### What needs to be done
Reproduce word for word the lines between those holding "To Smiths Acct" and "MLS NUMBER A2326175", inclusive, and nothing else from the data below.
= Beginning of Section =
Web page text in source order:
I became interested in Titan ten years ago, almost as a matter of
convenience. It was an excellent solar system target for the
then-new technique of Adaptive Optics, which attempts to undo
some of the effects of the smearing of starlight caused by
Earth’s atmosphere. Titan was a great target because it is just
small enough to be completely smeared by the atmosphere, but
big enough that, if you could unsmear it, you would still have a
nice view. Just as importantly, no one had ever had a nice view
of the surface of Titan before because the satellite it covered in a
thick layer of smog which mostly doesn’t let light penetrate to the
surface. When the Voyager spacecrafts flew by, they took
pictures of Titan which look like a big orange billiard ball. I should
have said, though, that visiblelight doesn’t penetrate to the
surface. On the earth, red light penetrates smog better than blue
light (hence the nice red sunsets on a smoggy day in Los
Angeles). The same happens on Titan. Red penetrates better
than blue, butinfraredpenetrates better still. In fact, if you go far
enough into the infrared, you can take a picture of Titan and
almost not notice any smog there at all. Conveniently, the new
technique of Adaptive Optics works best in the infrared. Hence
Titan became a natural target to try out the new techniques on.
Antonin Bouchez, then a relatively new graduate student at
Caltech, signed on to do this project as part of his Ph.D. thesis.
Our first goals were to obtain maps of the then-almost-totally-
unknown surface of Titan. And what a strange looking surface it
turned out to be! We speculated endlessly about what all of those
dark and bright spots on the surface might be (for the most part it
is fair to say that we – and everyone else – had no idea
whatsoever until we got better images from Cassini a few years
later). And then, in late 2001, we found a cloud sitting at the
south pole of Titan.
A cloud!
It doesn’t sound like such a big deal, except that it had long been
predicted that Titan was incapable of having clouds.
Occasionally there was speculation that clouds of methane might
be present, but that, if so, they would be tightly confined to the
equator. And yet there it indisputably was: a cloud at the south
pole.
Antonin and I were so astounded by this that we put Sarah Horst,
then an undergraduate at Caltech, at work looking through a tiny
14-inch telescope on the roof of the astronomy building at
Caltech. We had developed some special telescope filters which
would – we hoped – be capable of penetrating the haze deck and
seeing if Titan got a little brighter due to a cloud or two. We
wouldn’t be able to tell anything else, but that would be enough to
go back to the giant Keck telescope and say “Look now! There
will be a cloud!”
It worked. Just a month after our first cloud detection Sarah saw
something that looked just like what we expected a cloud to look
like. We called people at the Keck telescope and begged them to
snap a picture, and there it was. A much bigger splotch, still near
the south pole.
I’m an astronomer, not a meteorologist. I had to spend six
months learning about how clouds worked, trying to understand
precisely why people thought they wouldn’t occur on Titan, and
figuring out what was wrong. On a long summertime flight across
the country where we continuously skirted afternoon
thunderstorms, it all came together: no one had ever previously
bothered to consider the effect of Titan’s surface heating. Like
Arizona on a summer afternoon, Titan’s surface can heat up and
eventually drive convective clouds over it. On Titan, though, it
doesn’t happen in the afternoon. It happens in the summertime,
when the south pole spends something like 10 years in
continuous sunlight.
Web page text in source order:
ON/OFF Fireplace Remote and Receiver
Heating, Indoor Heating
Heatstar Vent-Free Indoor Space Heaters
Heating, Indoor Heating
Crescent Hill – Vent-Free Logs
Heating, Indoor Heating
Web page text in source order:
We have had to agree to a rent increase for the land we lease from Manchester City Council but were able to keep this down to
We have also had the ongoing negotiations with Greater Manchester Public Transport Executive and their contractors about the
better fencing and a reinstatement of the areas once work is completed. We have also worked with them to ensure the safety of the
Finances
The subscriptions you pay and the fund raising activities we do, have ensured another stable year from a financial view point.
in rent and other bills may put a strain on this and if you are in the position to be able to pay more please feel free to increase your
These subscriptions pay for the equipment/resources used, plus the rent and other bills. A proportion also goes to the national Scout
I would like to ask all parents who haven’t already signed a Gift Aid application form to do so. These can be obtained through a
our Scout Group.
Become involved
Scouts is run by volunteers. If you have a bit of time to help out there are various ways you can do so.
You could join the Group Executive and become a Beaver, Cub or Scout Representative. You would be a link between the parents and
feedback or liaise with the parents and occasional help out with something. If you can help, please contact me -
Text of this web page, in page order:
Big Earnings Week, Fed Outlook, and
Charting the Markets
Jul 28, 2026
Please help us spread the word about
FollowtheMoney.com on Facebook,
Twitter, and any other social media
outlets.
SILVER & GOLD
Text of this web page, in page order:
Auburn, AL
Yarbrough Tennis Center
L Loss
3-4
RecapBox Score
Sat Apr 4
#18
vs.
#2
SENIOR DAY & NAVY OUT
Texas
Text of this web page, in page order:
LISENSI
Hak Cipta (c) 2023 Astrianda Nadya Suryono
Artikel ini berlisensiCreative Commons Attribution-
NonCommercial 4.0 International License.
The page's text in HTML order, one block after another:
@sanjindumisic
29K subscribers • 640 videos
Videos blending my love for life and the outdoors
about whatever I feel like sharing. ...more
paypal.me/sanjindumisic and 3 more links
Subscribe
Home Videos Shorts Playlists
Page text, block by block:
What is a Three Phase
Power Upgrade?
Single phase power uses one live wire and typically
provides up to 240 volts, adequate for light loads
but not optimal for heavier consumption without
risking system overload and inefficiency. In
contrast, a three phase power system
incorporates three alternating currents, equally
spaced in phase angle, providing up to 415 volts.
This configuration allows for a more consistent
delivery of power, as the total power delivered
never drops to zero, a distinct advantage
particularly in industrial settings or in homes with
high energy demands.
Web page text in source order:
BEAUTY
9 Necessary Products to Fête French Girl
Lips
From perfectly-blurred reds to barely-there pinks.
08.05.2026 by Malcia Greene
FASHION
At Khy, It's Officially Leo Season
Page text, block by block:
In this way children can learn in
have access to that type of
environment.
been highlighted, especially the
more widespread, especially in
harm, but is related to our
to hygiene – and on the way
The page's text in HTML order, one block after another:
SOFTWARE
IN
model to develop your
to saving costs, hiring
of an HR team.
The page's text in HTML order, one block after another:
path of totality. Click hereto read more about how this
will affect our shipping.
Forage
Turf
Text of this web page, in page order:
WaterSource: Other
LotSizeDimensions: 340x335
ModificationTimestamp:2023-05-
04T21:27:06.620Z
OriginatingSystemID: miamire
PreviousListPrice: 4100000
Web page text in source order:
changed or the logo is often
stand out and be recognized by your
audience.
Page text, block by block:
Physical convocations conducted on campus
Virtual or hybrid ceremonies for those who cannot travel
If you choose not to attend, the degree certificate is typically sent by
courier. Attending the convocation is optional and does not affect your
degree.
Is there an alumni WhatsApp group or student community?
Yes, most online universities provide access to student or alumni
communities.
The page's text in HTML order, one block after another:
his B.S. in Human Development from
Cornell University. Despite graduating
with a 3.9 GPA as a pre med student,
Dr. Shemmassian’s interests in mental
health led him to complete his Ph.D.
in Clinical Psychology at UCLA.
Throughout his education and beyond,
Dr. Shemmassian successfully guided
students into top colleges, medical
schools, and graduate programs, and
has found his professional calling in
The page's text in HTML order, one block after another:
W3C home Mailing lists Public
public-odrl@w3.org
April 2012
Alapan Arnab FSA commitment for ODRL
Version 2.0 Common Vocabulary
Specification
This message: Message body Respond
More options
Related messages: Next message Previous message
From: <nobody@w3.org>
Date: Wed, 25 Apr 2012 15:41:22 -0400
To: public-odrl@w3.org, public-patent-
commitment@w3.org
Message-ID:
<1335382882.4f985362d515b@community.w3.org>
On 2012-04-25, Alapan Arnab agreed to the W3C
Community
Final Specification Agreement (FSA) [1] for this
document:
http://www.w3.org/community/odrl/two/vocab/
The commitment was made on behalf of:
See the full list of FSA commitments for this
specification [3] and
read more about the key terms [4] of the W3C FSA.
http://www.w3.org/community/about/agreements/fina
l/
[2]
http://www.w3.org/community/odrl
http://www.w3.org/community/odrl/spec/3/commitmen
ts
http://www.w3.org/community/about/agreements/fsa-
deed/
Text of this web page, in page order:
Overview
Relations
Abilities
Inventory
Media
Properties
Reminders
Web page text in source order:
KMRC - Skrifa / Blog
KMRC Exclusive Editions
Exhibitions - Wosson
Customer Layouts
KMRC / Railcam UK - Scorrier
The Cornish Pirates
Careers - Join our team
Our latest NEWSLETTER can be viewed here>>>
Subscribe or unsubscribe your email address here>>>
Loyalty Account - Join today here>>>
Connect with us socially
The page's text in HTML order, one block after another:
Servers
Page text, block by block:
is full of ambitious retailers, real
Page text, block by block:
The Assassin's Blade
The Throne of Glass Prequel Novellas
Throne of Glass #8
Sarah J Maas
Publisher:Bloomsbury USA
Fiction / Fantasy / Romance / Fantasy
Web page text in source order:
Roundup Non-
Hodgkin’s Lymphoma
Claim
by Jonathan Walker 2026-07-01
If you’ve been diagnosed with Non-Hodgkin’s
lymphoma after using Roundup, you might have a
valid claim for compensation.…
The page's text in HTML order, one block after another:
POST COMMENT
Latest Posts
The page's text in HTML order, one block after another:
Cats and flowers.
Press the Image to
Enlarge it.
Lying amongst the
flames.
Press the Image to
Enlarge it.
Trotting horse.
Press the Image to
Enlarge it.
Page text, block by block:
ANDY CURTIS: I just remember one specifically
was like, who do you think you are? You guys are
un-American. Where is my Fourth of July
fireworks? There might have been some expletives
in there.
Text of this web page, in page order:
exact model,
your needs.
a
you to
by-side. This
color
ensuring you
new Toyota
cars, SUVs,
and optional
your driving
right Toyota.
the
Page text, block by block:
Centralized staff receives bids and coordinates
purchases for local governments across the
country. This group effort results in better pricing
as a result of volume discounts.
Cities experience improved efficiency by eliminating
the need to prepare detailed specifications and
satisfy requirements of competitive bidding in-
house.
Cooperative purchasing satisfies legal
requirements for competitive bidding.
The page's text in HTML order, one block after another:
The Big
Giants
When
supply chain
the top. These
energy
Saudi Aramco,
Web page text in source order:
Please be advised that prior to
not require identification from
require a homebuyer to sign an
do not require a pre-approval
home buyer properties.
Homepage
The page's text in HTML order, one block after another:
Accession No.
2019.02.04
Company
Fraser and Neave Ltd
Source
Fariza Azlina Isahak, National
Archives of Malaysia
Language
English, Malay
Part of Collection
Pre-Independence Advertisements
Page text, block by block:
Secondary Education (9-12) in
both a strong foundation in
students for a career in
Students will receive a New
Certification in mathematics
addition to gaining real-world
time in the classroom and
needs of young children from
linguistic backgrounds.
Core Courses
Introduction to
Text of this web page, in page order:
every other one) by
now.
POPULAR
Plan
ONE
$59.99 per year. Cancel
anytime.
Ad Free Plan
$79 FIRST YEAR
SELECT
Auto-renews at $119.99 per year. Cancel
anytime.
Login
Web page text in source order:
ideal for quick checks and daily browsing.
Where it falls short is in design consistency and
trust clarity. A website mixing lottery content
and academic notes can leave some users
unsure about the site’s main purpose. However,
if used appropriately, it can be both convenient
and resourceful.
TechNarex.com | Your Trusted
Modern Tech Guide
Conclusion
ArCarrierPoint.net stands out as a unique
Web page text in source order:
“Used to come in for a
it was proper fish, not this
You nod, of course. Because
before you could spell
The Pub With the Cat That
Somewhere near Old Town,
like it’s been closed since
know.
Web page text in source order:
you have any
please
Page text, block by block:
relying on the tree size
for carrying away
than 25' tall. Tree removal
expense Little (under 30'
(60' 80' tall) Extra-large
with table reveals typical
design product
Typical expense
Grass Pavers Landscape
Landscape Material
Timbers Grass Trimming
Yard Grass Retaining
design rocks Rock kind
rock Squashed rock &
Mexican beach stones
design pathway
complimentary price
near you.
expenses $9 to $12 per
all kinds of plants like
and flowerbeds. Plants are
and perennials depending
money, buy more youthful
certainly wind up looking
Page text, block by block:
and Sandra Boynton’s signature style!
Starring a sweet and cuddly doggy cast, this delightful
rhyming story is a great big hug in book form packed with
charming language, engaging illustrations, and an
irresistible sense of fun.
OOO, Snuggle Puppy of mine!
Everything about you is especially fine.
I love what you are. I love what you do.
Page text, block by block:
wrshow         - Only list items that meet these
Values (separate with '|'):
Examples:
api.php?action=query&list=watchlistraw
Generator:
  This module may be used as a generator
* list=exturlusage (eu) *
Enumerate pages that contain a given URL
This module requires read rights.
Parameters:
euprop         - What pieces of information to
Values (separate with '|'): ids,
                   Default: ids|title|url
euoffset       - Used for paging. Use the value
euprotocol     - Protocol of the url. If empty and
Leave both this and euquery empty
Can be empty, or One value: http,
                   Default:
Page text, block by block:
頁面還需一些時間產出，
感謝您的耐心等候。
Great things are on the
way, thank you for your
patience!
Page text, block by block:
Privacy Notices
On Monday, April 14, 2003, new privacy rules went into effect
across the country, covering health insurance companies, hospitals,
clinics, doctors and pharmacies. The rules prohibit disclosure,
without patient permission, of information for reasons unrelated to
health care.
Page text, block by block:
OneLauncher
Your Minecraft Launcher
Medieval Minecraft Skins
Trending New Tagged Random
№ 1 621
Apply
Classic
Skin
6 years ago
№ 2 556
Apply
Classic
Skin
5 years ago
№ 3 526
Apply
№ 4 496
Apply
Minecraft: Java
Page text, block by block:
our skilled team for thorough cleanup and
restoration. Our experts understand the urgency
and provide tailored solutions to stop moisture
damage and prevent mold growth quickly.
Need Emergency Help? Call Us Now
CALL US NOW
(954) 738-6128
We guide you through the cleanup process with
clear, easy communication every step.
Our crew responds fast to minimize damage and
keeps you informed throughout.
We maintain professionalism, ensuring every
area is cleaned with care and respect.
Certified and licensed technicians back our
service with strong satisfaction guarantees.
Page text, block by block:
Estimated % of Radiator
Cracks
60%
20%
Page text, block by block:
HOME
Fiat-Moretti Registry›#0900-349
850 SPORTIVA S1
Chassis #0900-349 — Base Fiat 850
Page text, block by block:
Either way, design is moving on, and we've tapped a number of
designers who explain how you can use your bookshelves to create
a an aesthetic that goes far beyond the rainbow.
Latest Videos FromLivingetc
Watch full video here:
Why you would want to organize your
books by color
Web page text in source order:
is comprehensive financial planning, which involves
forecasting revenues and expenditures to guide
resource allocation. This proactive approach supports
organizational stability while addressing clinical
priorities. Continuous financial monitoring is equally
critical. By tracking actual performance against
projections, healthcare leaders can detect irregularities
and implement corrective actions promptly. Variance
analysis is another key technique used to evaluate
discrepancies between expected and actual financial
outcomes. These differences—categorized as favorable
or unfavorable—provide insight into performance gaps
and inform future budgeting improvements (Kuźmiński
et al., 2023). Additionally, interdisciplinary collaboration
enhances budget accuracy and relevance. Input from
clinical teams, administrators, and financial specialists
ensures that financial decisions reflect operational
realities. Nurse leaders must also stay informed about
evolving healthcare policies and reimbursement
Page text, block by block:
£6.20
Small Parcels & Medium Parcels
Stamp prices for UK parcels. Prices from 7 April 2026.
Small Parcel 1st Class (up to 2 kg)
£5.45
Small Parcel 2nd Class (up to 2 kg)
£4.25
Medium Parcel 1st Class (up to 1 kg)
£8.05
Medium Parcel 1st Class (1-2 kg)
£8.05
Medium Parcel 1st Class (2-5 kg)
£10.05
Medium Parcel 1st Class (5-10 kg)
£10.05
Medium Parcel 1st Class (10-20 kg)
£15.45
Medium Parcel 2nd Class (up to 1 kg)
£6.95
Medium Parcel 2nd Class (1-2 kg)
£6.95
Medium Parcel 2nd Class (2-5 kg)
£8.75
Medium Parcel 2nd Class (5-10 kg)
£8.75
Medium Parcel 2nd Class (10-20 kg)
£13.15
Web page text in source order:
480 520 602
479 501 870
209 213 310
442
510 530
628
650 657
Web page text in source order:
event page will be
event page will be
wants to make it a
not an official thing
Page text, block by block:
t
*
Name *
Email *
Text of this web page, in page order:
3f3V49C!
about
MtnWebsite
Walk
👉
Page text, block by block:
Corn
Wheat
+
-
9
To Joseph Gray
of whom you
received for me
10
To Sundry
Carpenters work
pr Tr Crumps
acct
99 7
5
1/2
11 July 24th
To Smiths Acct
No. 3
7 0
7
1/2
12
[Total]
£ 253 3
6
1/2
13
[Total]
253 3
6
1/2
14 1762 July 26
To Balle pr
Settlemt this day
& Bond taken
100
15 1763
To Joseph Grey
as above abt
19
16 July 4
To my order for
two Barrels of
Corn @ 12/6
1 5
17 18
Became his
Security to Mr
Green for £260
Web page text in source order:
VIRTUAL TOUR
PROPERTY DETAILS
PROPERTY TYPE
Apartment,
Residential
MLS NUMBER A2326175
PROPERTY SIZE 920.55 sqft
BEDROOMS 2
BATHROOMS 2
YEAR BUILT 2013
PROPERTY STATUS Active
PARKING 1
= End of Section =
### Completed exercise
To Smiths Acct
No. 3
7 0
7
1/2
12
[Total]
£ 253 3
6
1/2
13
[Total]
253 3
6
1/2
14 1762 July 26
To Balle pr
Settlemt this day
& Bond taken
100
15 1763
To Joseph Grey
as above abt
19
16 July 4
To my order for
two Barrels of
Corn @ 12/6
1 5
17 18
Became his
Security to Mr
Green for £260
Web page text in source order:
VIRTUAL TOUR
PROPERTY DETAILS
PROPERTY TYPE
Apartment,
Residential
MLS NUMBER A2326175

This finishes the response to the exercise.